THE INVOLVEMENT OF THE RAS IN SARS-CoV-2 INFECTIONS
The classical RAS is a hormonal system that regulates blood pressure as well as fluid and electrolyte homeostasis. Angiotensinogen, the principal precursor of the RAS, is produced from the liver and is sequentially cleaved into angiotensin I (Ang I) and angiotensin II (Ang II) by renin and ACE, respectively.
ACE2, located on the surface of endothelial cells, is a carboxypeptidase that hydrolyzes Ang I (Ang 1–10) and Ang II (Ang 1–8) to Ang 1–9 and Ang 1–7, respectively (23). Ang II mediates its physiological effects through the G protein-coupled receptors angiotensin II type 1 receptor (AT1R) and angiotensin II type 2 receptor (AT2R). The primary effects of Ang II, including inflammation, vasoconstriction, fibrosis, and the production of reactive oxygen species (ROS), are mediated via AT1R (Fig. 1). Additionally, ACE2 counteracts the ACE-Ang II-AT1R axis via the Mas receptor, which is specific to Ang 1–7 (Fig. 1). ACE2 has numerous beneficial effects, including cardioprotective, nephroprotective, antidiabetic, and antioxidative effects (9, 21, 22, 37). The binding of Ang 1–7 to the Mas receptor mediates the activation of phosphatidylinositol 3-kinase (PI3K), which subsequently alters the immune system by upregulating the phosphatidylinositol signaling pathway (12, 18). The balance between ACE/Ang II/AT1R and ACE2/Ang 1–7/MasR is crucial for maintaining normal health (30).
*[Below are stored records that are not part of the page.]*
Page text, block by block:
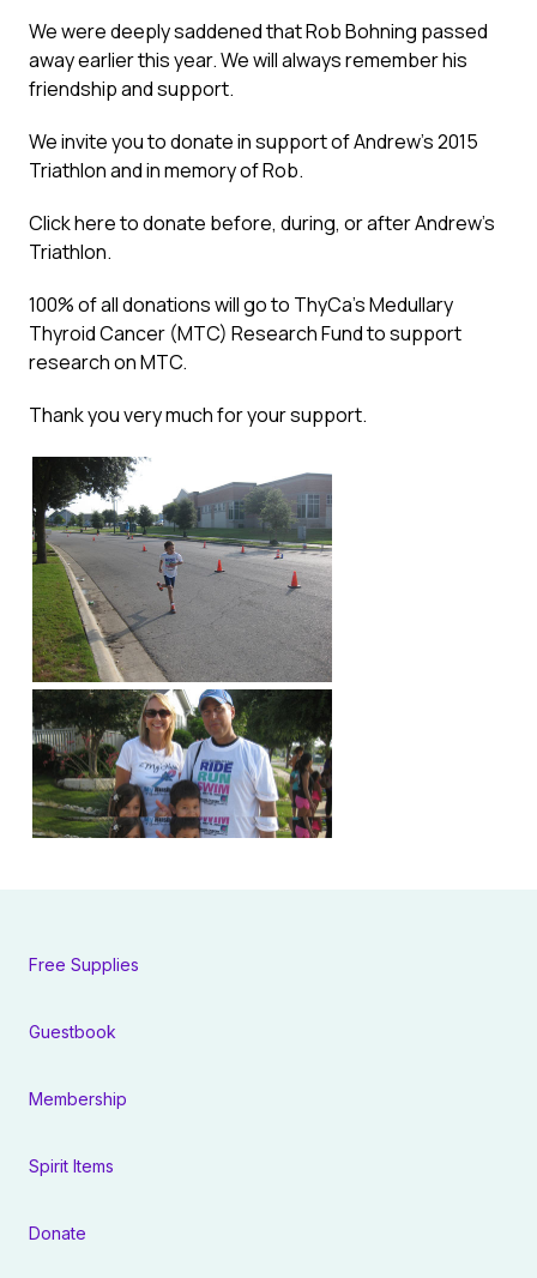
We were deeply saddened that Rob Bohning passed
away earlier this year. We will always remember his
friendship and support.
We invite you to donate in support of Andrew’s 2015
Triathlon and in memory of Rob.
Click hereto donate before, during, or after Andrew’s
Triathlon.
100% of all donations will go to ThyCa’s Medullary
Thyroid Cancer (MTC) Research Fund to support
research on MTC.
Thank you very much for your support.
Free Supplies
Guestbook
Membership
Spirit Items
Donate

ADAM17 plays a key role in maintaining the balance between ACE/Ang II/AT1R and ACE2/Ang 1–7/MasR by mediating the shedding of the ectodomain of ACE2.
Fig. 1.
Balance between the angiotensin-converting enzyme (ACE)-angiotensin II (Ang II)-angiotensin 1 receptor (AT1R) axis and the ACE2-Ang 1–7-Mas receptor axis. A: ACE2 converts Ang II to Ang 1–7. B: Ang II binds to AT1R and induces numerous detrimental effects, including vasoconstriction, production of reactive oxygen species (ROS), hypertrophy, and fibrosis. C: Ang 1–7 binds to the Mas receptor and induces protective effects and counteracts the ACE-Ang II-AT1R axis. D: ADAM17 mediates the shedding of the ectodomain of ACE2.
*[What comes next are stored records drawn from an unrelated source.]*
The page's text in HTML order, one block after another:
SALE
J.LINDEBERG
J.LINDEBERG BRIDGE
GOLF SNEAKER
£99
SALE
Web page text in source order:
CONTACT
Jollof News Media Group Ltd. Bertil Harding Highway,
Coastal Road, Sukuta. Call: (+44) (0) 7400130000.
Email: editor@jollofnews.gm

ACE2 plays a crucial role in viral entry into host cells and subsequent viral proliferation, as the SPIKE protein (S protein), located on the viral coat of SARS-CoV-2, binds ACE2 and mediates cellular entry (Fig. 2) (29). ACE2 is ubiquitously expressed, and the expression of ACE2 is highest in the gut, kidneys, adipose tissue, heart, and lungs (38). The ubiquitous expression of ACE2 is consistent with various symptoms of SARS-CoV-2 infections, such as respiratory symptoms, gastrointestinal symptoms, acute cardiac damage including arrhythmia, liver, and kidney damage (4, 35). Some studies have warned against the usage of ACE2 stimulating drugs, including ACEIs and ARBs, and recommend the discontinuation of these drugs. On the other hand, in diabetic patients, the expression of the ACE2 protein is increased in the kidneys, lungs, heart, and pancreas (14, 26, 32), indicating that the expression of ACE2 is upregulated regardless of drug intake. The upregulation in the expression of ACE2 could be associated with the increased susceptibility of obese and diabetic individuals to SARS-CoV-2 infections, since SARS-CoV-2 enters the cell by binding to ACE2. However, we cannot simply say the upregulation of ACE2 is detrimental. ACE2 serves as an alternative protective arm of the ACE2-Ang1–7-Mas receptor axis, which counteracts the ACE-Ang II-AT1 receptor axis that is activated under pathological conditions. The initial detrimental effects of viral infections result from a loss of the protective effects of ACE2 (31). An increase in the levels of Ang II triggers vasoconstriction, inflammation, cell proliferation, and fibrosis. ACE2 cleaves Ang II into Ang 1–7, which induces the counteractive effect of the Ang II-AT1 receptor axis via the Mas receptor. The ACE2-Ang 1–7-Mas receptor axis has two pathways, one of which decreases the levels of Ang II, and the other which induces the counteractive effects of the Ang II-AT1 receptor axis (4). ACE2 is not only an entry receptor for the SARS-CoV-2 virus but also protects against the pathogenic effects of RAS and the ACE-Ang II-AT1R axis.
Fig. 2.
Role of angiotensin-converting enzyme 2 (ACE2) in the pathogenesis of SARS-CoV-2 infections. A: healthy condition. There is a balance between angiotensin II (Ang II)/AT1R and Ang 1–7/MasR. B: infection status. SARS-CoV-2 enters the cell by binding to the ACE2 receptor. The endocytosis of SARS-CoV-2 activates ADAM17, leading to a reduction in ACE2 activity and a shift from Ang 1–7 to Ang II.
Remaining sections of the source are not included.